#### Records for this task
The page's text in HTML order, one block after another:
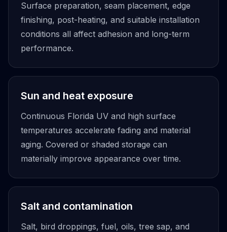
Surface preparation, seam placement, edge
finishing, post-heating, and suitable installation
conditions all affect adhesion and long-term
performance.
Sun and heat exposure
Continuous Florida UV and high surface
temperatures accelerate fading and material
aging. Covered or shaded storage can
materially improve appearance over time.
Salt and contamination
Salt, bird droppings, fuel, oils, tree sap, and
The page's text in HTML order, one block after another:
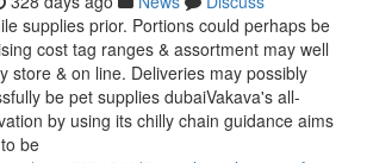
supplies prior. Portions could perhaps be
cost tag ranges & assortment may well
store & on line. Deliveries may possibly
be pet supplies dubaiVakava's all-
by using its chilly chain guidance aims
be
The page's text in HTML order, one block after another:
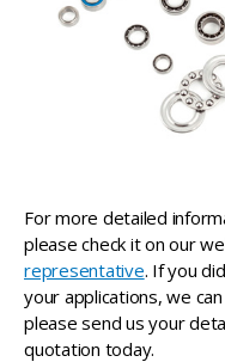
For more detailed
please check it on our
representative. If you
your applications, we
please send us your
quotation today.
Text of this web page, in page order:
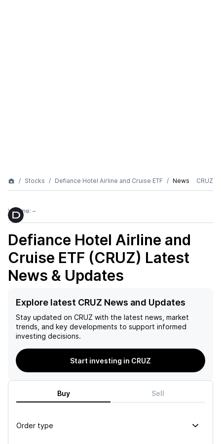
Stocks Defiance Hotel Airline and Cruise ETF News CRUZ
Volume: –
Defiance Hotel Airline and
Cruise ETF (CRUZ) Latest
News & Updates
Explore latest CRUZ News and Updates
Stay updated on CRUZ with the latest news, market
trends, and key developments to support informed
investing decisions.
Start investing in CRUZ
Buy Sell
Order type
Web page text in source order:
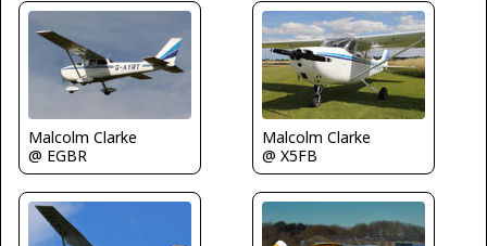
Malcolm Clarke
@ EGBR
Malcolm Clarke
@ X5FB
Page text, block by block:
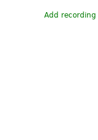
Add recording
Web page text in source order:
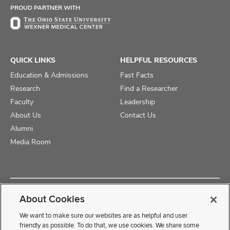
PROUD PARTNER WITH
QUICK LINKS
Education & Admissions
Research
Faculty
About Us
Alumni
Media Room
HELPFUL RESOURCES
Fast Facts
Find a Researcher
Leadership
Contact Us
Copyright © 2025 The Ohio State University College of Medicine
About Cookies
We want to make sure our websites are as helpful and user
friendly as possible. To do that, we use cookies. We share some
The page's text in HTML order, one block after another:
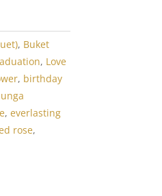
, Buket
, Love
, birthday
, everlasting
rose,
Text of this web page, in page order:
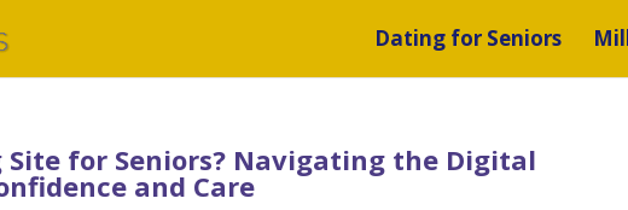
Dating for Seniors
Site for Seniors? Navigating the Digital
and Care
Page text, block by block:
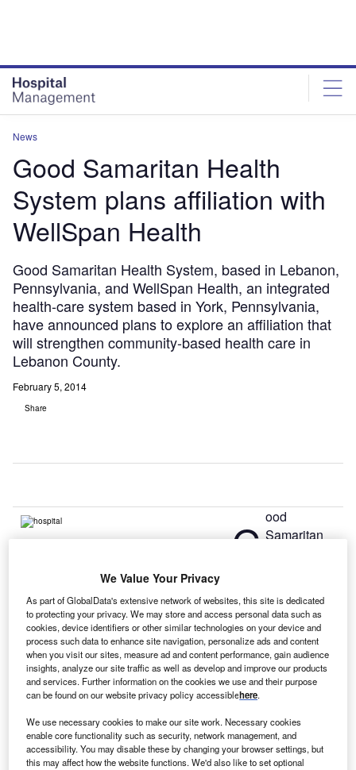
News
Good Samaritan Health
System plans affiliation with
WellSpan Health
Good Samaritan Health System, based in Lebanon,
Pennsylvania, and WellSpan Health, an integrated
health-care system based in York, Pennsylvania,
have announced plans to explore an affiliation that
will strengthen community-based health care in
Lebanon County.
February 5, 2014
Share
G ood
Samaritan
based in Lebanon, Pennsylvania and WellSpan Health, an
integrated health care system based in York,
Pennsylvania, have announced plans to explore an
affiliation that will strengthen community-based health care
in Lebanon County.
The governing boards of both organisations have
approved a memorandum of understanding that outlines
the goals of the potential partnership.
We Value Your Privacy
As part of GlobalData's extensive network of websites, this site is dedicated
to protecting your privacy. We may store and access personal data such as
cookies, device identifiers or other similar technologies on your device and
process such data to enhance site navigation, personalize ads and content
when you visit our sites, measure ad and content performance, gain audience
insights, analyze our site traffic as well as develop and improve our products
and services. Further information on the cookies we use and their purpose
can be found on our website privacy policy accessiblehere.
We use necessary cookies to make our site work. Necessary cookies
enable core functionality such as security, network management, and
accessibility. You may disable these by changing your browser settings, but
this may affect how the website functions. We'd also like to set optional
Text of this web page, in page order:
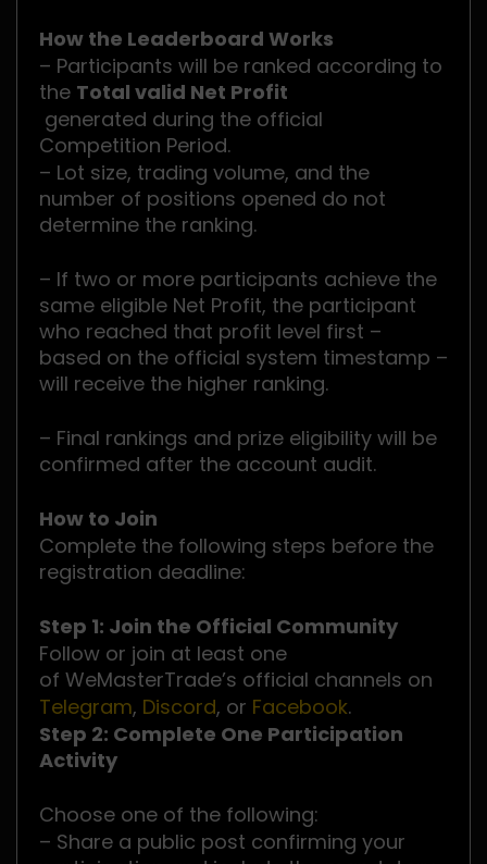
How the Leaderboard Works
– Participants will be ranked according to
the Total valid Net Profit
generated during the official
Competition Period.
– Lot size, trading volume, and the
number of positions opened do not
determine the ranking.
– If two or more participants achieve the
same eligible Net Profit, the participant
who reached that profit level first –
based on the official system timestamp –
will receive the higher ranking.
– Final rankings and prize eligibility will be
confirmed after the account audit.
How to Join
Complete the following steps before the
registration deadline:
Step 1: Join the Official Community
Follow or join at least one
of WeMasterTrade’s official channels on
Telegram, Discord, or Facebook.
Step 2: Complete One Participation
Activity
Choose one of the following:
– Share a public post confirming your
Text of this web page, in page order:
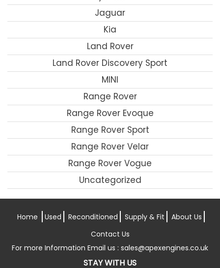
Jaguar
Kia
Land Rover
Land Rover Discovery Sport
MINI
Range Rover
Range Rover Evoque
Range Rover Sport
Range Rover Velar
Range Rover Vogue
Uncategorized
Home Used Reconditioned Supply & Fit
About Us
Contact Us
For more Information Email us : sales@apexengines.co.uk
STAY WITH US
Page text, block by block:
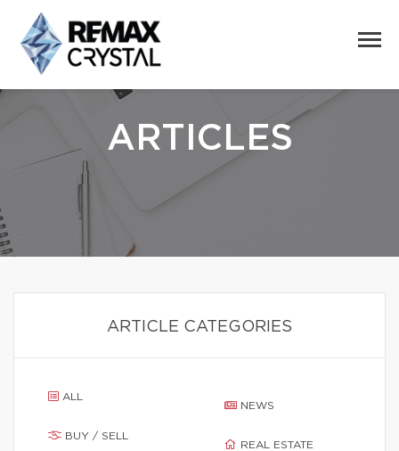
ARTICLES
ARTICLE CATEGORIES
ALL
BUY / SELL
NEWS
REAL ESTATE
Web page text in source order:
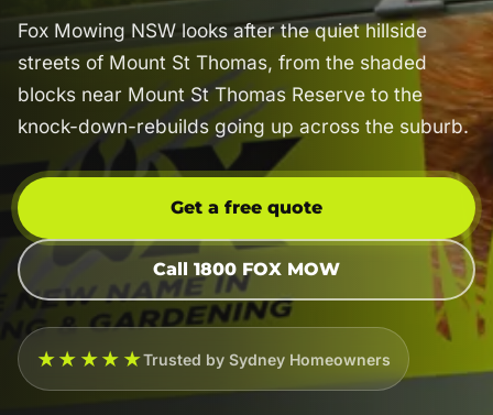
Fox Mowing NSW looks after the quiet hillside
streets of Mount St Thomas, from the shaded
blocks near Mount St Thomas Reserve to the
knock-down-rebuilds going up across the suburb.
Get a free quote
Call 1800 FOX MOW
★★★★★Trusted by Sydney Homeowners
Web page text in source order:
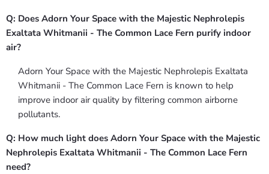
Q: Does Adorn Your Space with the Majestic Nephrolepis
Exaltata Whitmanii - The Common Lace Fern purify indoor
air?
Adorn Your Space with the Majestic Nephrolepis Exaltata
Whitmanii - The Common Lace Fern is known to help
improve indoor air quality by filtering common airborne
pollutants.
Q: How much light does Adorn Your Space with the Majestic
Nephrolepis Exaltata Whitmanii - The Common Lace Fern
need?
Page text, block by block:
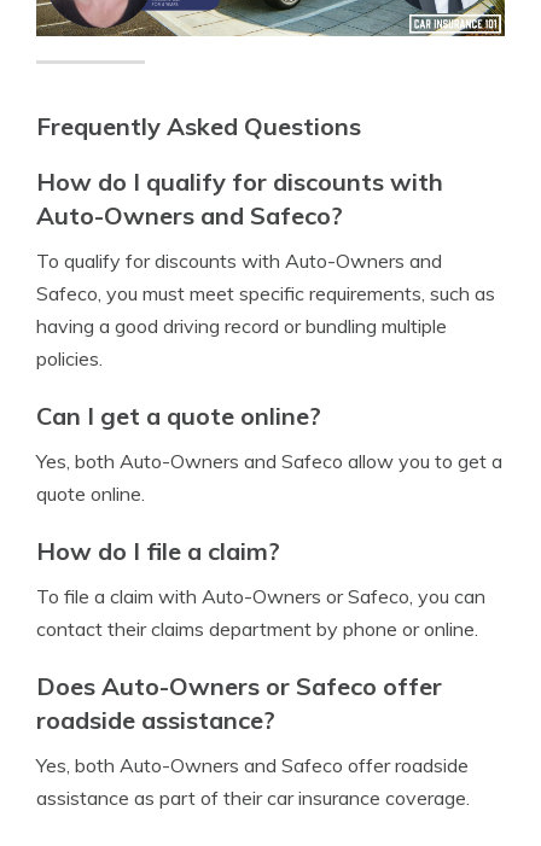
Frequently Asked Questions
How do I qualify for discounts with
Auto-Owners and Safeco?
To qualify for discounts with Auto-Owners and
Safeco, you must meet specific requirements, such as
having a good driving record or bundling multiple
policies.
Can I get a quote online?
Yes, both Auto-Owners and Safeco allow you to get a
quote online.
How do I file a claim?
To file a claim with Auto-Owners or Safeco, you can
contact their claims department by phone or online.
Does Auto-Owners or Safeco offer
roadside assistance?
Yes, both Auto-Owners and Safeco offer roadside
assistance as part of their car insurance coverage.
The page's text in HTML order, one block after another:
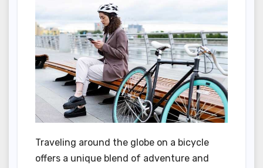
Traveling around the globe on a bicycle
offers a unique blend of adventure and
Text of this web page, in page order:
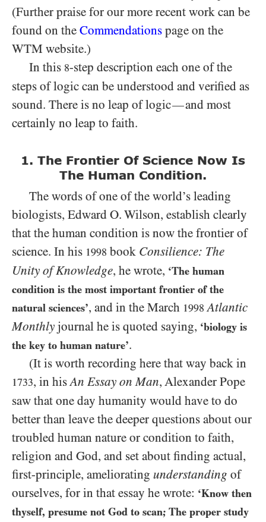
(Further praise for our more recent work can be
found on the Commendations page on the
WTM website.)
In this 8-step description each one of the
steps of logic can be understood and verified as
sound. There is no leap of logic—and most
certainly no leap to faith.
1. The Frontier Of Science Now Is
The Human Condition.
The words of one of the world’s leading
biologists, Edward O. Wilson, establish clearly
that the human condition is now the frontier of
science. In his 1998 book Consilience: The
Unity of Knowledge, he wrote, ‘The human
condition is the most important frontier of the
natural sciences’, and in the March 1998 Atlantic
Monthly journal he is quoted saying, ‘biology is
the key to human nature’.
(It is worth recording here that way back in
1733, in hisAn Essay on Man, Alexander Pope
saw that one day humanity would have to do
better than leave the deeper questions about our
troubled human nature or condition to faith,
religion and God, and set about finding actual,
first-principle, ameliorating understanding of
ourselves, for in that essay he wrote: ‘Know then
thyself, presume not God to scan; The proper study
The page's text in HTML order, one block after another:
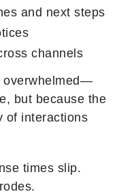
and next steps
channels
overwhelmed—
but because the
of interactions
times slip.
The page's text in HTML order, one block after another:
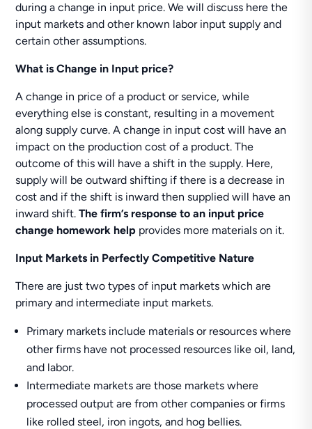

#### Problem requirements
Please repeat every record exactly as it stands, leaving out any pictures.

#### Output for this task
The page's text in HTML order, one block after another:
Surface preparation, seam placement, edge
finishing, post-heating, and suitable installation
conditions all affect adhesion and long-term
performance.
Sun and heat exposure
Continuous Florida UV and high surface
temperatures accelerate fading and material
aging. Covered or shaded storage can
materially improve appearance over time.
Salt and contamination
Salt, bird droppings, fuel, oils, tree sap, and
The page's text in HTML order, one block after another:
supplies prior. Portions could perhaps be
cost tag ranges & assortment may well
store & on line. Deliveries may possibly
be pet supplies dubaiVakava's all-
by using its chilly chain guidance aims
be
The page's text in HTML order, one block after another:
For more detailed
please check it on our
representative. If you
your applications, we
please send us your
quotation today.
Text of this web page, in page order:
Stocks Defiance Hotel Airline and Cruise ETF News CRUZ
Volume: –
Defiance Hotel Airline and
Cruise ETF (CRUZ) Latest
News & Updates
Explore latest CRUZ News and Updates
Stay updated on CRUZ with the latest news, market
trends, and key developments to support informed
investing decisions.
Start investing in CRUZ
Buy Sell
Order type
Web page text in source order:
Malcolm Clarke
@ EGBR
Malcolm Clarke
@ X5FB
Page text, block by block:
Add recording
Web page text in source order:
PROUD PARTNER WITH
QUICK LINKS
Education & Admissions
Research
Faculty
About Us
Alumni
Media Room
HELPFUL RESOURCES
Fast Facts
Find a Researcher
Leadership
Contact Us
Copyright © 2025 The Ohio State University College of Medicine
About Cookies
We want to make sure our websites are as helpful and user
friendly as possible. To do that, we use cookies. We share some
The page's text in HTML order, one block after another:
, Buket
, Love
, birthday
, everlasting
rose,
Text of this web page, in page order:
Dating for Seniors
Site for Seniors? Navigating the Digital
and Care
Page text, block by block:
News
Good Samaritan Health
System plans affiliation with
WellSpan Health
Good Samaritan Health System, based in Lebanon,
Pennsylvania, and WellSpan Health, an integrated
health-care system based in York, Pennsylvania,
have announced plans to explore an affiliation that
will strengthen community-based health care in
Lebanon County.
February 5, 2014
Share
G ood
Samaritan
based in Lebanon, Pennsylvania and WellSpan Health, an
integrated health care system based in York,
Pennsylvania, have announced plans to explore an
affiliation that will strengthen community-based health care
in Lebanon County.
The governing boards of both organisations have
approved a memorandum of understanding that outlines
the goals of the potential partnership.
We Value Your Privacy
As part of GlobalData's extensive network of websites, this site is dedicated
to protecting your privacy. We may store and access personal data such as
cookies, device identifiers or other similar technologies on your device and
process such data to enhance site navigation, personalize ads and content
when you visit our sites, measure ad and content performance, gain audience
insights, analyze our site traffic as well as develop and improve our products
and services. Further information on the cookies we use and their purpose
can be found on our website privacy policy accessiblehere.
We use necessary cookies to make our site work. Necessary cookies
enable core functionality such as security, network management, and
accessibility. You may disable these by changing your browser settings, but
this may affect how the website functions. We'd also like to set optional
Text of this web page, in page order:
How the Leaderboard Works
– Participants will be ranked according to
the Total valid Net Profit
generated during the official
Competition Period.
– Lot size, trading volume, and the
number of positions opened do not
determine the ranking.
– If two or more participants achieve the
same eligible Net Profit, the participant
who reached that profit level first –
based on the official system timestamp –
will receive the higher ranking.
– Final rankings and prize eligibility will be
confirmed after the account audit.
How to Join
Complete the following steps before the
registration deadline:
Step 1: Join the Official Community
Follow or join at least one
of WeMasterTrade’s official channels on
Telegram, Discord, or Facebook.
Step 2: Complete One Participation
Activity
Choose one of the following:
– Share a public post confirming your
Text of this web page, in page order:
Jaguar
Kia
Land Rover
Land Rover Discovery Sport
MINI
Range Rover
Range Rover Evoque
Range Rover Sport
Range Rover Velar
Range Rover Vogue
Uncategorized
Home Used Reconditioned Supply & Fit
About Us
Contact Us
For more Information Email us : sales@apexengines.co.uk
STAY WITH US
Page text, block by block:
ARTICLES
ARTICLE CATEGORIES
ALL
BUY / SELL
NEWS
REAL ESTATE
Web page text in source order:
Fox Mowing NSW looks after the quiet hillside
streets of Mount St Thomas, from the shaded
blocks near Mount St Thomas Reserve to the
knock-down-rebuilds going up across the suburb.
Get a free quote
Call 1800 FOX MOW
★★★★★Trusted by Sydney Homeowners
Web page text in source order:
Q: Does Adorn Your Space with the Majestic Nephrolepis
Exaltata Whitmanii - The Common Lace Fern purify indoor
air?
Adorn Your Space with the Majestic Nephrolepis Exaltata
Whitmanii - The Common Lace Fern is known to help
improve indoor air quality by filtering common airborne
pollutants.
Q: How much light does Adorn Your Space with the Majestic
Nephrolepis Exaltata Whitmanii - The Common Lace Fern
need?
Page text, block by block:
Frequently Asked Questions
How do I qualify for discounts with
Auto-Owners and Safeco?
To qualify for discounts with Auto-Owners and
Safeco, you must meet specific requirements, such as
having a good driving record or bundling multiple
policies.
Can I get a quote online?
Yes, both Auto-Owners and Safeco allow you to get a
quote online.
How do I file a claim?
To file a claim with Auto-Owners or Safeco, you can
contact their claims department by phone or online.
Does Auto-Owners or Safeco offer
roadside assistance?
Yes, both Auto-Owners and Safeco offer roadside
assistance as part of their car insurance coverage.
The page's text in HTML order, one block after another:
Traveling around the globe on a bicycle
offers a unique blend of adventure and
Text of this web page, in page order:
(Further praise for our more recent work can be
found on the Commendations page on the
WTM website.)
In this 8-step description each one of the
steps of logic can be understood and verified as
sound. There is no leap of logic—and most
certainly no leap to faith.
1. The Frontier Of Science Now Is
The Human Condition.
The words of one of the world’s leading
biologists, Edward O. Wilson, establish clearly
that the human condition is now the frontier of
science. In his 1998 book Consilience: The
Unity of Knowledge, he wrote, ‘The human
condition is the most important frontier of the
natural sciences’, and in the March 1998 Atlantic
Monthly journal he is quoted saying, ‘biology is
the key to human nature’.
(It is worth recording here that way back in
1733, in hisAn Essay on Man, Alexander Pope
saw that one day humanity would have to do
better than leave the deeper questions about our
troubled human nature or condition to faith,
religion and God, and set about finding actual,
first-principle, ameliorating understanding of
ourselves, for in that essay he wrote: ‘Know then
thyself, presume not God to scan; The proper study
The page's text in HTML order, one block after another:
and next steps
channels
overwhelmed—
but because the
of interactions
times slip.
The page's text in HTML order, one block after another:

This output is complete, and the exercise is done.